Based on the 25th to 75th percentile ranges for Bowdoin during his admission cycle, most successful applicants were sporting scores between 1330 and 1520 (on the old 1600 scale) or roughly 2000 to 2250 on the 2400 scale that existed back then. Given his background as a professional tutor later in life, it's a safe bet he was at the higher end of that bracket.
The "Tutor" Paradox
Here is the part that drives his critics crazy and makes his supporters lean in. Before he was "Zohran the Politician," he was a foreclosure prevention counselor. But he also spent time as a standardized test tutor.
Think about that for a second.
He knows the "tricks." He knows how the questions are phrased to trip kids up. In interviews with outlets like Chalkbeat, he’s mentioned that this specific experience is what radicalized him against the current SHSAT and SAT-heavy admissions models. He saw firsthand that the SAT isn't necessarily a measure of "intelligence," but often a measure of how much money your parents can spend on a guy like... well, him.

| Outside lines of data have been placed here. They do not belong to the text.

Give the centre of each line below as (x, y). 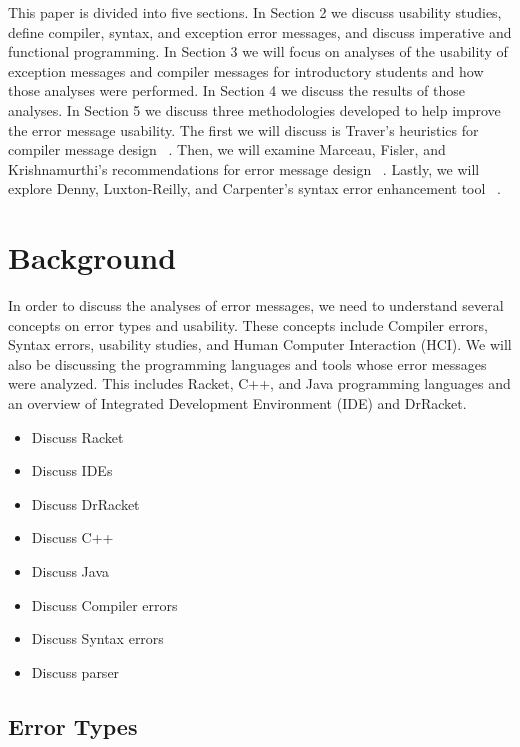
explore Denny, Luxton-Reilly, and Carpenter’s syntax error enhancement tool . (254, 188)
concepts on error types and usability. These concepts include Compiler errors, (248, 324)
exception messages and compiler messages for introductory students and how (246, 70)
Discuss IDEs (72, 470)
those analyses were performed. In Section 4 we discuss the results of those (236, 90)
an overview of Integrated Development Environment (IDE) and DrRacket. (237, 403)
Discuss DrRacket (85, 503)
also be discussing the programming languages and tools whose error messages (247, 363)
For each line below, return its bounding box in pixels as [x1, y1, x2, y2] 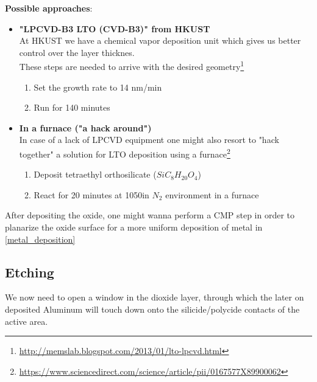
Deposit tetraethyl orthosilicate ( [34, 168, 157, 181]
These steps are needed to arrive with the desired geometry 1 [19, 58, 244, 73]
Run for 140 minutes [34, 101, 110, 114]
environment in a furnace [165, 188, 259, 201]
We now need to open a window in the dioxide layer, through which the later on [5, 291, 304, 304]
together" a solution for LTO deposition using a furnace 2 [19, 146, 230, 160]
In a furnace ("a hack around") [19, 121, 152, 134]
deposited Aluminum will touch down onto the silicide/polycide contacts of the [5, 303, 300, 316]
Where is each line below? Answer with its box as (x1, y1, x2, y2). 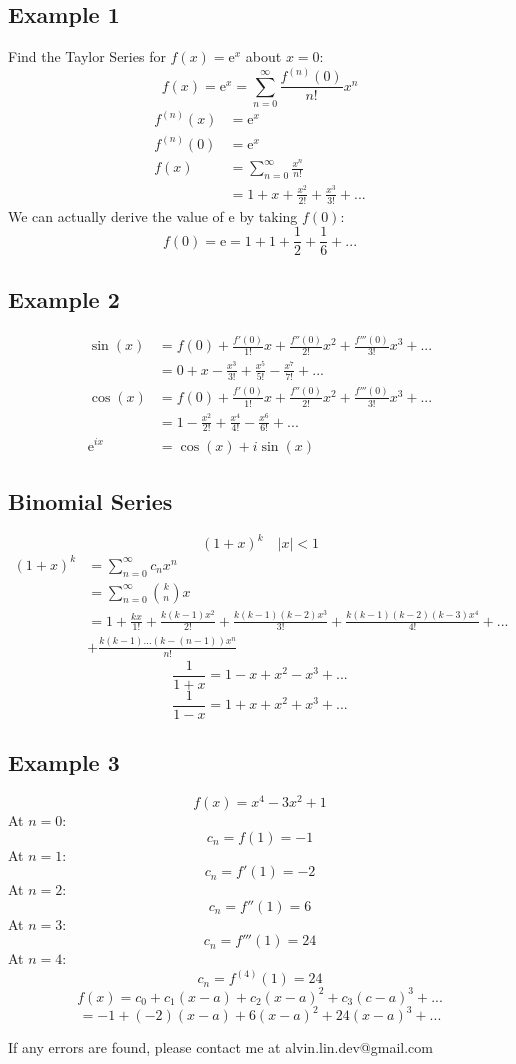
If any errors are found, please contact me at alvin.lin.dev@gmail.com (8, 1037, 433, 1058)
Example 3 (8, 747, 120, 778)
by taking (239, 205, 298, 226)
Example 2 (8, 283, 120, 314)
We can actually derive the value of (8, 205, 224, 226)
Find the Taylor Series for (8, 46, 166, 67)
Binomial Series (8, 485, 173, 516)
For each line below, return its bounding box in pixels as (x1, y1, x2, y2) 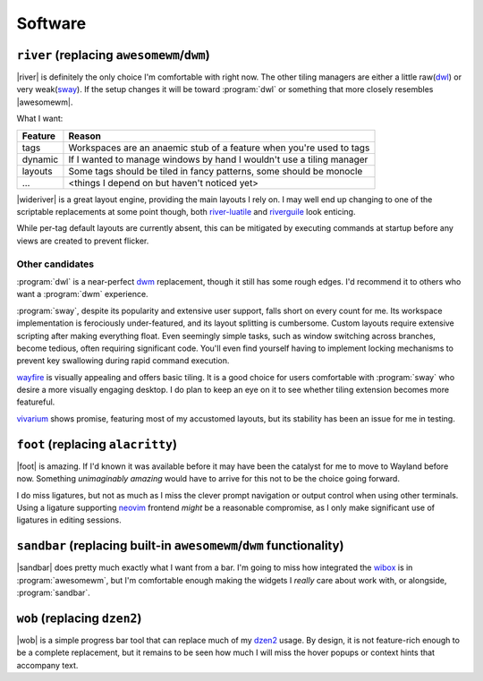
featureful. (16, 396, 55, 407)
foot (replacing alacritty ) (16, 437, 178, 452)
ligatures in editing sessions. (16, 515, 122, 525)
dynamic (21, 153, 59, 166)
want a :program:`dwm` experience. (16, 289, 148, 300)
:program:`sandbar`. (16, 587, 91, 598)
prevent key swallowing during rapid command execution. (16, 355, 230, 366)
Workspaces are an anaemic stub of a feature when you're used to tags (68, 141, 370, 154)
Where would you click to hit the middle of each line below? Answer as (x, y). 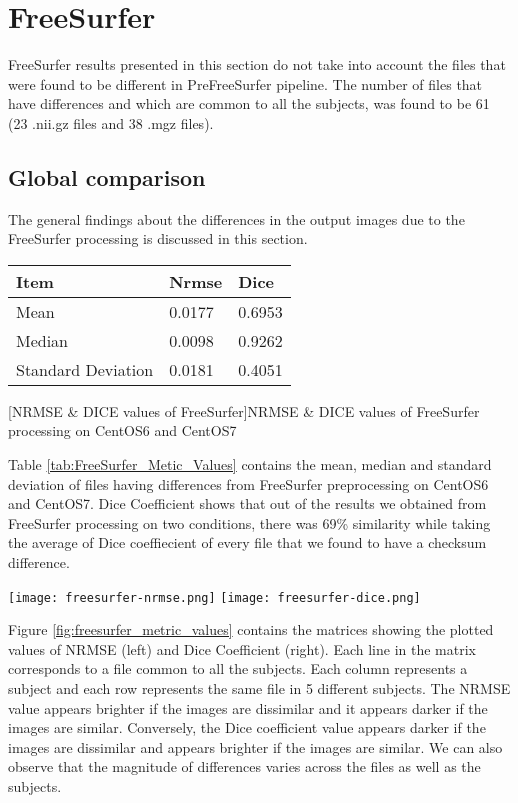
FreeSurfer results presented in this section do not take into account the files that (257, 64)
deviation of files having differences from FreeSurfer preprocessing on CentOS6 (248, 483)
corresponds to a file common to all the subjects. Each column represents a (238, 668)
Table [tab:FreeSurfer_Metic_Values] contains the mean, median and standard (250, 464)
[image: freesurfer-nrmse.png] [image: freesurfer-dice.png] (214, 597)
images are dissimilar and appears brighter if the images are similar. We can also (255, 746)
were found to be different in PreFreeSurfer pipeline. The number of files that (245, 83)
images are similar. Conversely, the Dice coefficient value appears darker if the (247, 727)
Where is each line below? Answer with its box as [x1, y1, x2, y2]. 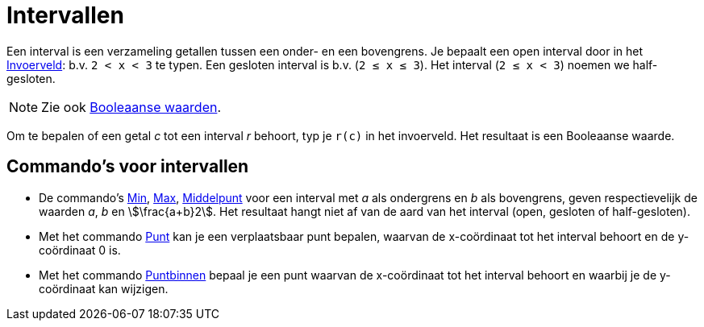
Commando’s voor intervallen [6, 156, 249, 177]
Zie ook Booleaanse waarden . [41, 98, 222, 115]
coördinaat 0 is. [39, 242, 121, 257]
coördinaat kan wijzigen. [39, 281, 169, 296]
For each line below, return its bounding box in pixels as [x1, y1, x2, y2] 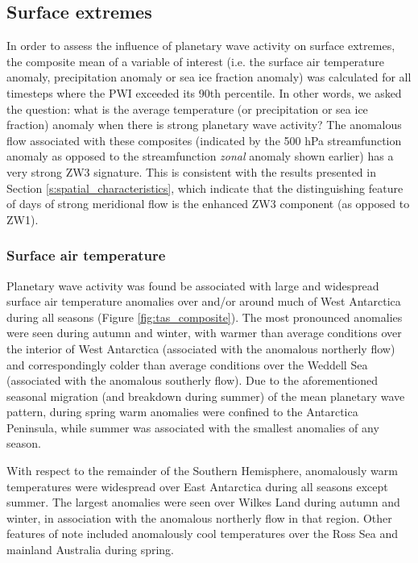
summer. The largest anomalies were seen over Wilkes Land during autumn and [6, 494, 400, 511]
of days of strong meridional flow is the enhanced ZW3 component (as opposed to [6, 195, 410, 212]
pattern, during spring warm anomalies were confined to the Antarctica [6, 403, 358, 420]
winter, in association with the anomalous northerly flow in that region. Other [6, 509, 392, 526]
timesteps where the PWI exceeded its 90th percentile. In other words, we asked [6, 84, 402, 101]
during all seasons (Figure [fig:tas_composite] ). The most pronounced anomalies [6, 308, 403, 325]
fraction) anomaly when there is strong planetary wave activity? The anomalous [6, 116, 402, 133]
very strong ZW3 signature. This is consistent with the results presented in [6, 163, 376, 180]
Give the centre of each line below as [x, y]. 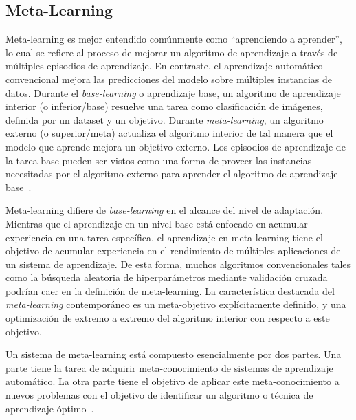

He’s called it a "pay-to-play" system. Honestly, it’s a classic "traitor to his class" narrative. He used the system to get the Bronx Science degree and the Bowdoin pedigree, and now he wants to dismantle the gatekeeping mechanisms that helped him get there.
Why People Are Digging This Up Now
The 2025 mayoral race was brutal. Between the Columbia University data leaks (which revealed some of his application details) and the constant scrutiny of his "elite" upbringing as the son of filmmaker Mira Nair and professor Mahmood Mamdani, the SAT score became a proxy for "is he actually one of us?"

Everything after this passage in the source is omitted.